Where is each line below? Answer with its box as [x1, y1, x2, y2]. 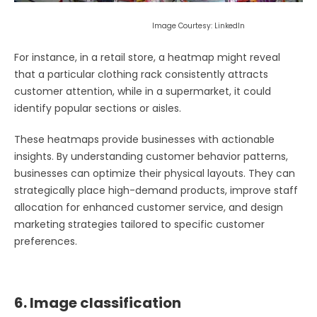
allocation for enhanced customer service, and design [14, 200, 283, 214]
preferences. [14, 234, 77, 248]
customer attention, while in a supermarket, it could [14, 83, 271, 98]
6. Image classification [14, 292, 181, 313]
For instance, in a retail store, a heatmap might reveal [14, 50, 280, 64]
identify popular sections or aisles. [14, 100, 181, 115]
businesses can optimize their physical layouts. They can [14, 166, 295, 180]
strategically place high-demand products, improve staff [14, 183, 298, 197]
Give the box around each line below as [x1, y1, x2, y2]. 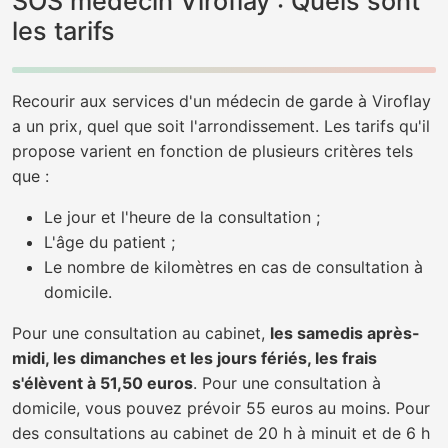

Problem description: Output the lines above exactly, but only those between the line holding "6. Image classification [14, 292, 181, 313]" and the line holding "businesses can optimize", inclusive.

Your response:
6. Image classification [14, 292, 181, 313]
For instance, in a retail store, a heatmap might reveal [14, 50, 280, 64]
identify popular sections or aisles. [14, 100, 181, 115]
businesses can optimize their physical layouts. They can [14, 166, 295, 180]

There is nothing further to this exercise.